If the signed integral of $f$ with respect to $T_{\#}\mu$ is well-defined, then the two nonnegative quantities defining it are not both infinite. By the two identities above, the corresponding positive and negative integrals of $f\circ T$ with respect to $\mu$ have the same values, so the signed integral of $f\circ T$ is well-defined and
\begin{align*}
\int_Y f(y)\,d(T_{\#}\mu)(y)=\int_X f(T(x))\,d\mu(x).
\end{align*}
Conversely, suppose the signed integral of $f\circ T$ with respect to $\mu$ is well-defined.

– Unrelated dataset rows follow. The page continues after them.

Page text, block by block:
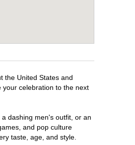
the United States and
your celebration to the next
dashing men's outfit, or an
and pop culture
taste, age, and style.
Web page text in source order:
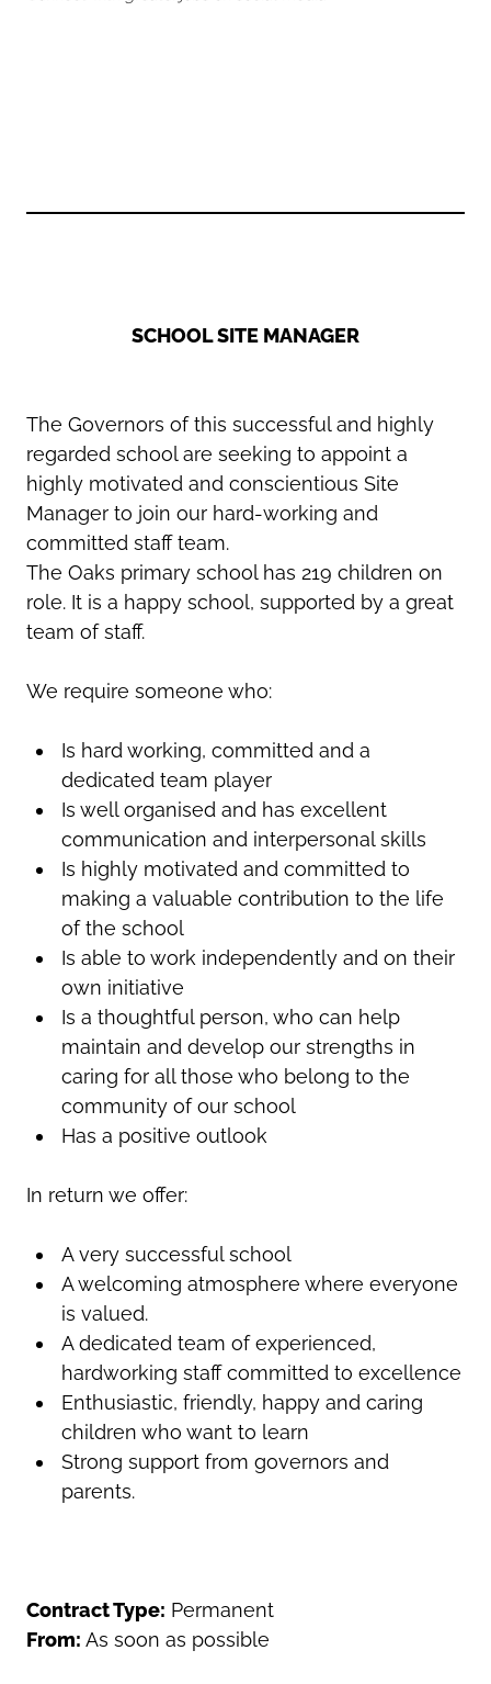
Oldham
SCHOOL SITE MANAGER
The Governors of this successful and highly
regarded school are seeking to appoint a
highly motivated and conscientious Site
Manager to join our hard-working and
committed staff team.
The Oaks primary school has 219 children on
role. It is a happy school, supported by a great
team of staff.
We require someone who:
Is hard working, committed and a
dedicated team player
Is well organised and has excellent
communication and interpersonal skills
Is highly motivated and committed to
making a valuable contribution to the life
of the school
Is able to work independently and on their
own initiative
Is a thoughtful person, who can help
maintain and develop our strengths in
caring for all those who belong to the
community of our school
Has a positive outlook
In return we offer:
A very successful school
A welcoming atmosphere where everyone
is valued.
A dedicated team of experienced,
hardworking staff committed to excellence
Enthusiastic, friendly, happy and caring
children who want to learn
Strong support from governors and
parents.
Contract Type: Permanent
From: As soon as possible
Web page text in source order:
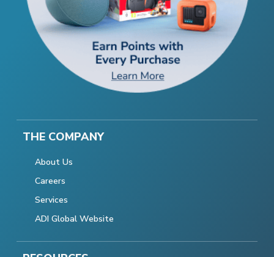
THE COMPANY
About Us
Careers
Services
ADI Global Website
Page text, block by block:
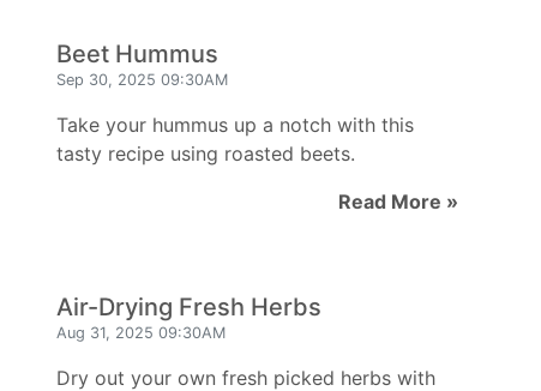
Beet Hummus
Sep 30, 2025 09:30AM
Take your hummus up a notch with this
tasty recipe using roasted beets.
Read More »
Air-Drying Fresh Herbs
Aug 31, 2025 09:30AM
Dry out your own fresh picked herbs with
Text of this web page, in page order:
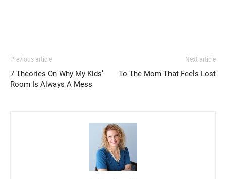
Previous article
7 Theories On Why My Kids’
Room Is Always A Mess
Next article
To The Mom That Feels Lost
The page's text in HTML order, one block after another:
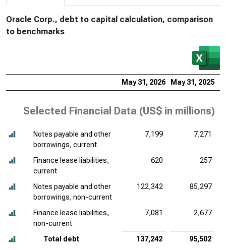
Oracle Corp., debt to capital calculation, comparison
to benchmarks
May 31, 2026 May 31, 2025
Selected Financial Data (US$ in millions)
Notes payable and other
borrowings, current
7,199 7,271
Finance lease liabilities,
current
620 257
Notes payable and other
borrowings, non-current
122,342 85,297
Finance lease liabilities,
non-current
7,081 2,677
Total debt 137,242
95,502
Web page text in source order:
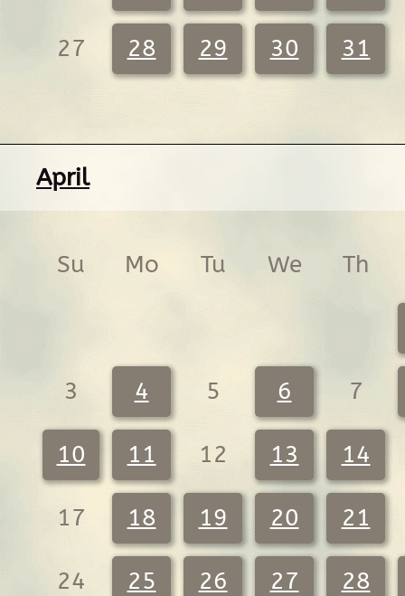
27 28 29 30 31
April
Su Mo Tu We Th
3 4 5 6 7
10 11 12 13 14
17 18 19 20 21
24 25 26 27 28
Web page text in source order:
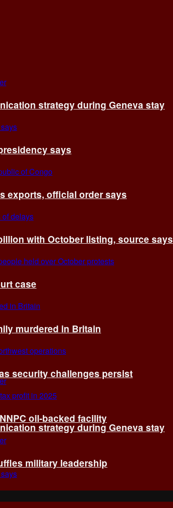
strategy during Geneva stay
strategy during Geneva stay
says
exports, official order says
with October listing, source says
case
murdered in Britain
security challenges persist
oil-backed facility
military leadership
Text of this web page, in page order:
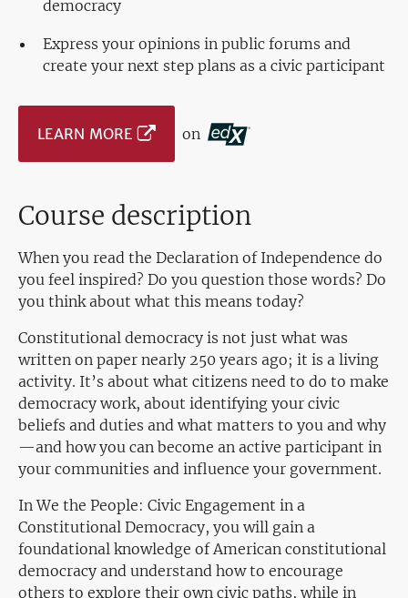
democracy
Express your opinions in public forums and
create your next step plans as a civic participant
LEARN MORE on
Course description
When you read the Declaration of Independence do
you feel inspired? Do you question those words? Do
you think about what this means today?
Constitutional democracy is not just what was
written on paper nearly 250 years ago; it is a living
activity. It’s about what citizens need to do to make
democracy work, about identifying your civic
beliefs and duties and what matters to you and why
—and how you can become an active participant in
your communities and influence your government.
In We the People: Civic Engagement in a
Constitutional Democracy, you will gain a
foundational knowledge of American constitutional
democracy and understand how to encourage
others to explore their own civic paths, while in
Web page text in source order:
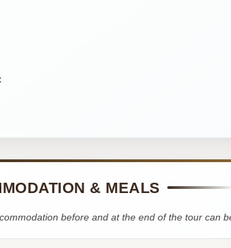
& MEALS
before and at the end of the tour can
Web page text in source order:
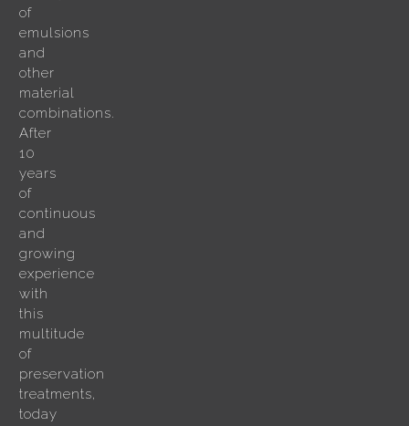
of
emulsions
and
other
material
combinations.
After
10
years
of
continuous
and
growing
experience
with
this
multitude
of
preservation
treatments,
today
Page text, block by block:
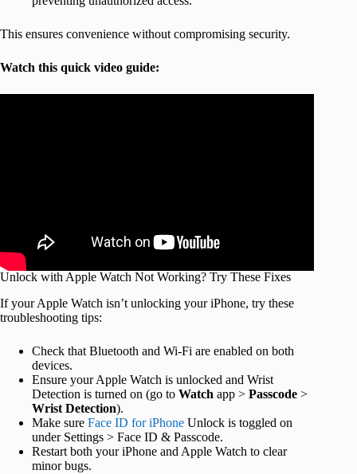
This ensures convenience without compromising security.
Watch this quick video guide:
Unlock with Apple Watch Not Working? Try These Fixes
If your Apple Watch isn’t unlocking your iPhone, try these
troubleshooting tips:
Check that Bluetooth and Wi-Fi are enabled on both
devices.
Ensure your Apple Watch is unlocked and Wrist
Detection is turned on (go to Watch app > Passcode >
Wrist Detection).
Make sure Face ID for iPhone Unlock is toggled on
under Settings > Face ID & Passcode.
Restart both your iPhone and Apple Watch to clear
minor bugs.
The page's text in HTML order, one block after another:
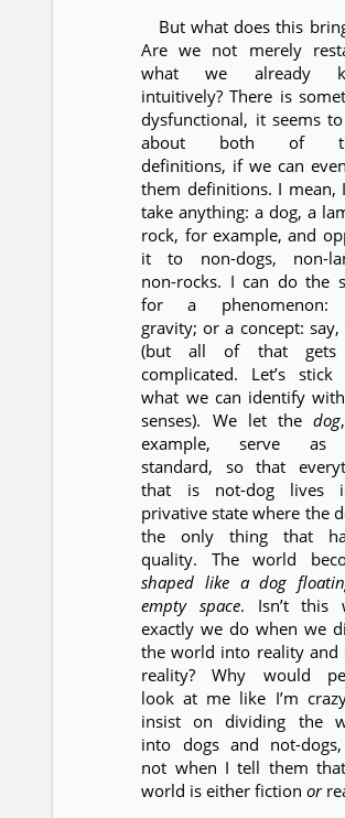
But what does this
Are we not merely
what we already
intuitively? There is
dysfunctional, it seems
about both of
definitions, if we can
them definitions. I mean,
take anything: a dog, a
rock, for example, and
it to non-dogs, non-
non-rocks. I can do the
for a phenomenon:
gravity; or a concept:
(but all of that gets
complicated. Let’s stick
what we can identify
senses). We let thedog
example, serve as
standard, so that
that is not-dog lives
privative state where the
the only thing that
quality. The world
shaped like a dog
empty space. Isn’t this
exactly we do when we
the world into reality and
reality? Why would
look at me like I’m
insist on dividing the
into dogs and not-
not when I tell them
world is either fictionor
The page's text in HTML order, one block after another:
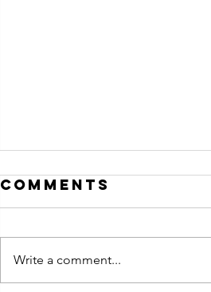
Comments
Write a comment...
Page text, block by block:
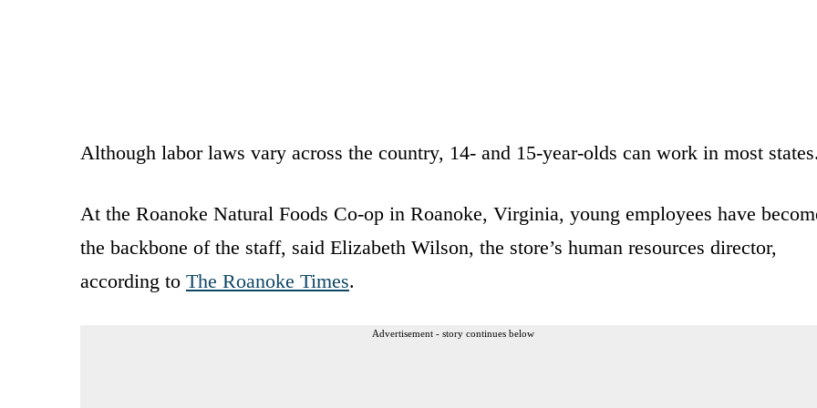
Although labor laws vary across the country, 14- and 15-year-olds can work in most
At the Roanoke Natural Foods Co-op in Roanoke, Virginia, young employees have
the backbone of the staff, said Elizabeth Wilson, the store’s human resources director,
according to The Roanoke Times.
Advertisement - story continues below
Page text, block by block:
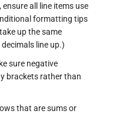
all line items use
formatting tips
up the same
line up.)
sure negative
brackets rather than
that are sums or
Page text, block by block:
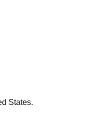
States.
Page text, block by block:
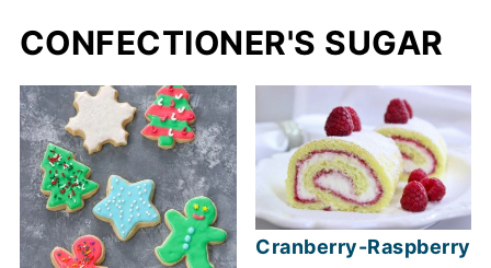
CONFECTIONER'S SUGAR
Cranberry-Raspberry
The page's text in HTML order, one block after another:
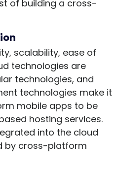
of building a cross-
scalability, ease of
technologies are
technologies, and
technologies make it
mobile apps to be
hosting services.
into the cloud
by cross-platform
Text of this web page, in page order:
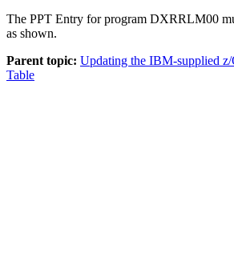
The PPT Entry for program DXRRLM00
as shown.
Parent topic: Updating the IBM-supplied z/
Table
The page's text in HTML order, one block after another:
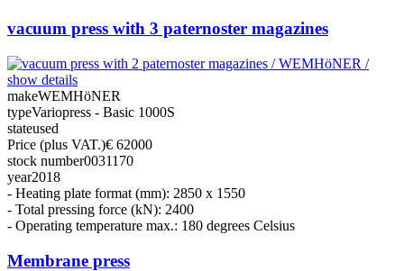
vacuum press with 3 paternoster magazines
show details
makeWEMHöNER
typeVariopress - Basic 1000S
stateused
Price (plus VAT.)€ 62000
stock number0031170
year2018
- Heating plate format (mm): 2850 x 1550
- Total pressing force (kN): 2400
- Operating temperature max.: 180 degrees Celsius
Membrane press
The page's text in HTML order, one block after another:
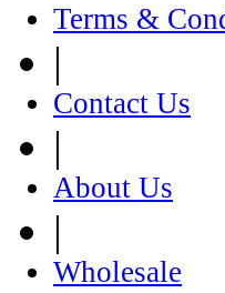
Terms &
|
Contact Us
|
About Us
|
Wholesale
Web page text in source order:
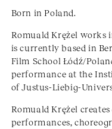
Born in Poland.
Romuald Krężel works
is currently based in
Film School Łódź/
performance at the
of Justus-Liebig-
Romuald Krężel
performances,
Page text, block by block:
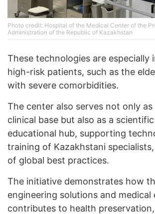
Photo credit: Hospital of the Medical Center of the
Administration of the Republic of Kazakhstan
These technologies are
high-risk patients, such as the
with severe comorbidities.
The center also serves not only as
clinical base but also as a
educational hub, supporting
training of Kazakhstani
of global best practices.
The initiative demonstrates how
engineering solutions and medical
contributes to health
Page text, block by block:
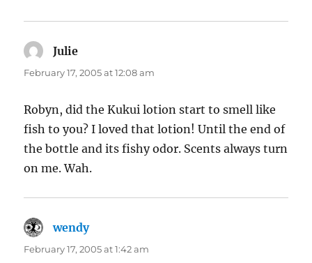
Julie
February 17, 2005 at 12:08 am
Robyn, did the Kukui lotion start to smell like
fish to you? I loved that lotion! Until the end of
the bottle and its fishy odor. Scents always turn
on me. Wah.
wendysays:
February 17, 2005 at 1:42 am
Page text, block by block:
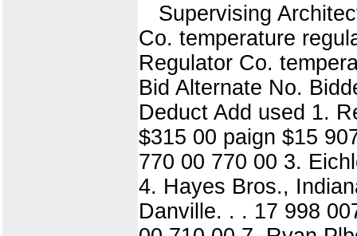
Supervising
Co. temperature
Regulator Co.
Bid Alternate No.
Deduct Add used 1.
$315 00 paign $15
770 00 770 00 3.
4. Hayes Bros.,
Danville. . . 17 998
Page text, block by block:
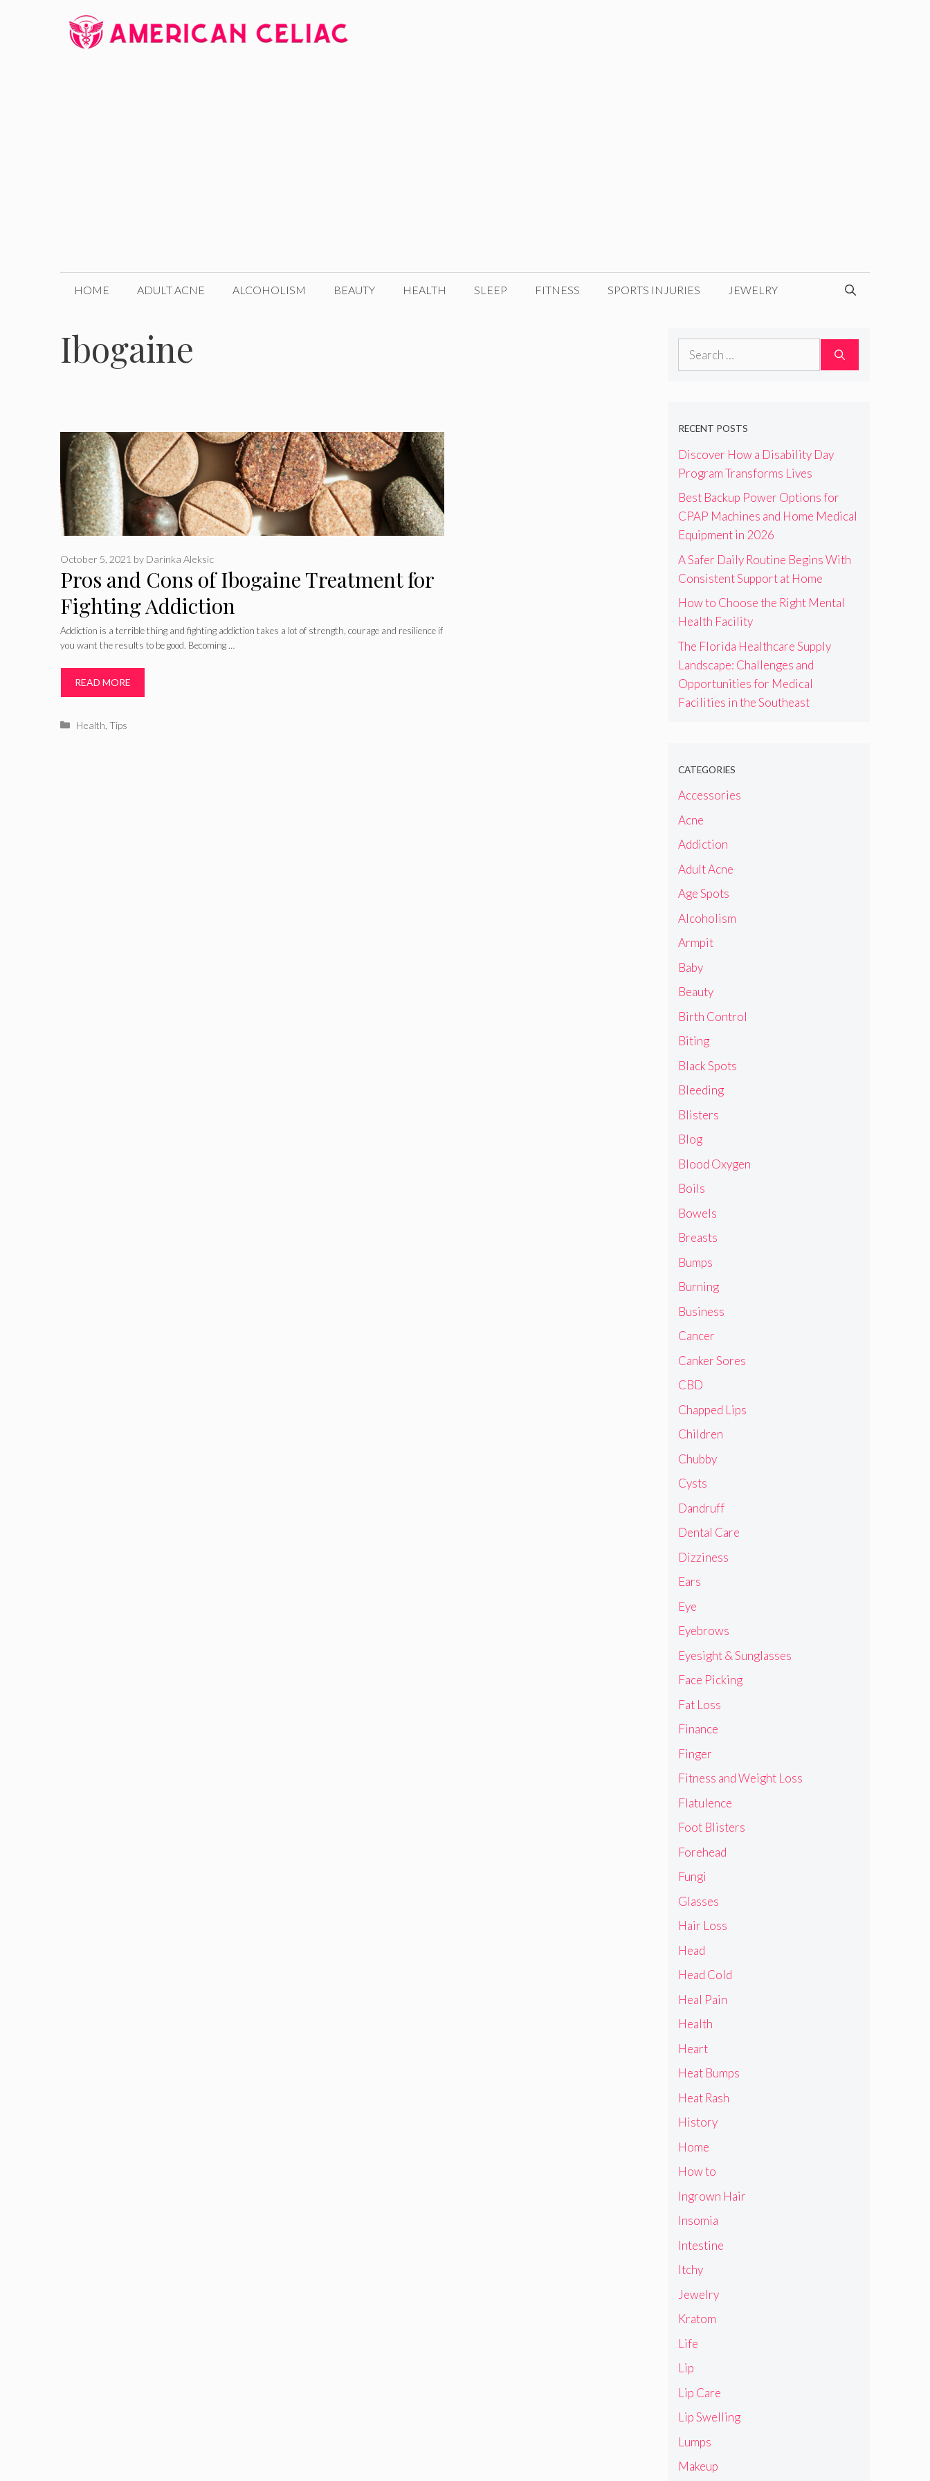
HOME ADULT ACNE ALCOHOLISM BEAUTY HEALTH SLEEP FITNESS SPORTS INJURIES JEWELRY
Ibogaine
Pros and Cons of Ibogaine Treatment for
Fighting Addiction
October 5, 2021 by Darinka Aleksic
Addiction is a terrible thing and fighting addiction takes a lot of strength, courage and resilience if
you want the results to be good. Becoming …
READ MORE
Categories
Health ,Tips
Search
RECENT POSTS
Discover How a Disability Day
Program Transforms Lives
Best Backup Power Options for
CPAP Machines and Home Medical
Equipment in 2026
A Safer Daily Routine Begins With
Consistent Support at Home
How to Choose the Right Mental
Health Facility
The Florida Healthcare Supply
Landscape: Challenges and
Opportunities for Medical
Facilities in the Southeast
CATEGORIES
Accessories
Acne
Addiction
Adult Acne
Age Spots
Alcoholism
Armpit
Baby
Beauty
Birth Control
Biting
Black Spots
Bleeding
Blisters
Blog
Blood Oxygen
Boils
Bowels
Breasts
Bumps
Burning
Business
Cancer
Canker Sores
CBD
Chapped Lips
Children
Chubby
Cysts
Dandruff
Dental Care
Dizziness
Ears
Eye
Eyebrows
Eyesight & Sunglasses
Face Picking
Fat Loss
Finance
Finger
Fitness and Weight Loss
Flatulence
Foot Blisters
Forehead
Fungi
Glasses
Hair Loss
Head
Head Cold
Heal Pain
Health
Heart
Heat Bumps
Heat Rash
History
Home
How to
Ingrown Hair
Insomia
Intestine
Itchy
Jewelry
Kratom
Life
Lip
Lip Care
Lip Swelling
Lumps
Makeup

Then the two nonnegative quantities defining that signed integral are not both infinite. Since the nonnegative-case identities identify those quantities with the corresponding positive and negative integrals of $f$ with respect to $T_{\#}\mu$, the signed integral of $f$ with respect to $T_{\#}\mu$ is well-defined and the same subtraction gives the displayed identity. In particular, if $f\in L^1(Y,\mathcal B,T_{\#}\mu)$, then applying the nonnegative case to $|f|$ gives
\begin{align*}
\int_X |f(T(x))|\,d\mu(x)=\int_Y |f(y)|\,d(T_{\#}\mu)(y)<\infty,
\end{align*}
so $f\circ T\in L^1(X,\mathcal A,\mu)$ and the identity holds. Conversely, if $f\circ T\in L^1(X,\mathcal A,\mu)$, then the same displayed equality gives
\begin{align*}
\int_Y |f(y)|\,d(T_{\#}\mu)(y)=\int_X |f(T(x))|\,d\mu(x)<\infty,
\end{align*}
so $f\in L^1(Y,\mathcal B,T_{\#}\mu)$ and the identity holds.
[/step]
[step:Reduce complex-valued functions to real and imaginary parts]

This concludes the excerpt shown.